In Memoriam: Hargus “Pig” Robbins

HARGUS “PIG” ROBBINS, LEGENDARY PIANIST AND COUNTRY MUSIC HALL OF FAME MEMBER, PASSES AWAY AT 84 

Hargus “Pig” Robbins Photo Credit: John Russell / CMA

Hargus “Pig” Robbins, renowned pianist and Country Music Hall of Fame member passed away January 30, 2022. He was 84. Garnering two CMA Awards throughout his career, CMA’s Instrumentalist of the Year in 1976 and 2000, Robbins was inducted into the Country Music Hall of Fame in 2012.  

Born Hargus Melvin Robbins in Rhea County, TN, on January 18, 1938, a knife accident at age three robbed Robbins of his sight. He went on to study classical piano at the Tennessee School for the Blind, beginning at age 7. At the same time, however, he began to develop his own style by listening to pop and jazz pianists including Owen Bradley, Ray Charles, Floyd Cramer, Poppa John Gordy and Marvin Hughes on the radio and on records. “I got [the nickname] ‘Pig’ at school,” Robbins explained. “I had a supervisor who called me that because I used to sneak in through a fire escape and play when I wasn’t supposed to, and I’d get dirty as a pig.” 

Robbins eventually played in Nashville clubs, and he gained entrée into studio recording in 1959 with his lively playing on George Jones’s No. 1 hit “White Lightning.” From that point, Robbins’s session calls increased, especially after studio pianist Cramer began spending much of his time as a successful touring artist. Robbins fit naturally into Nashville’s A-Team, an elite group of top studio players who long dominated the city’s recording scene. 

Over the next several decades, Robbins often worked hundreds of sessions each year, lending his distinctive touch and impeccable musical taste to hits by Patsy Cline, Loretta Lynn, Connie Smith, the Statler Brothers, and dozens of other Country stars. The pianist’s intros to Crystal Gayle’s “Don’t It Make My Brown Eyes Blue” (1977) and Charlie Rich’s “Behind Closed Doors” (1974) are only two examples of his many memorable stylings. “Pig has come up with more identifiable licks than anyone,” studio guitarist and Hall of Fame member Harold Bradley emphasized. “And he’s also the best rhythm piano player in town.” 

“He’s part of the reason I’m here,” said Smith, also elected to the Hall of Fame in 2012. “He just has a feel for what’s needed, and he never misses.” As session keyboardist Ron Oates observed, “Pig can go straight to the heart of a song and grab something that was waiting only for him to add to the arrangement. Whatever he plays is so ‘natural,’ so ‘right’—but no one else would have ever thought of it.” Jerry Kennedy put it this way: “Pig made me feel that I had the very best out there in the studio. Having Pig tying a bow around a session was always a great feeling.” 

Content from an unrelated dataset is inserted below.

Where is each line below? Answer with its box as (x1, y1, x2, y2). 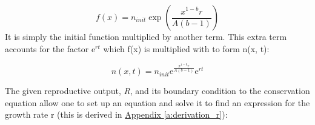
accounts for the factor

“He’s just a super talent,” guitarist Ray Edenton stressed. “He has the greatest memory of any musician I know. He couldn’t write chords down, of course, but on most sessions he only needed to hear a song once, and he’d have it. On show tunes that might have three key changes, four tempo changes, and lots of chord changes, some of us would have to stop and ask him, ‘What goes here?’ And he’d tell us.” 

Edenton also recalled Robbins’s patience and sense of humor: “He was such a good guy that he didn’t get mad at anything we pulled on him, like turning his ash tray around so he’d reach for his cigarette and think it was missing. He’d just light another one. But he got us back, too. One time a bunch of us were in a studio hallway when the lights suddenly went out. We started hollering, and Pig said, ‘All right. Let’s see you find your way out of here now!’ Finally, he led us to the door, because he knew exactly where he was—just how many steps he had to take to the stairway, and how many stairs there were.” 

Robbins’s contributions to Bob Dylan’s album Blonde on Blonde (1966) made him popular with folk, rock, and pop singers including British pop vocalist Cliff Richard and the versatile Leon Russell, among many others. Though his once-hectic recording schedule slowed later on in life, Robbins remained an influential and active session musician, working with artists such as Alan Jackson, Miranda Lambert, Sturgill Simpson, and Marty Stuart, until shortly before his death in early 2022. 

While supporting others in the studio, Robbins recorded as a featured instrumental artist, making albums for the Chart and Time labels in the 1960s. During the late 1970s, Elektra Records released three of his albums: the Grammy-winning Country Instrumentalist of the Year (1977), A Pig in a Poke (1978), and Unbreakable Hearts (1979). Multi-instrumentalist Charlie McCoy, who was elected to the Country Music Hall of Fame in 2009, agreed wholeheartedly: “He’s the best session player I’ve ever worked with. When he’s on a session, everybody else plays better.”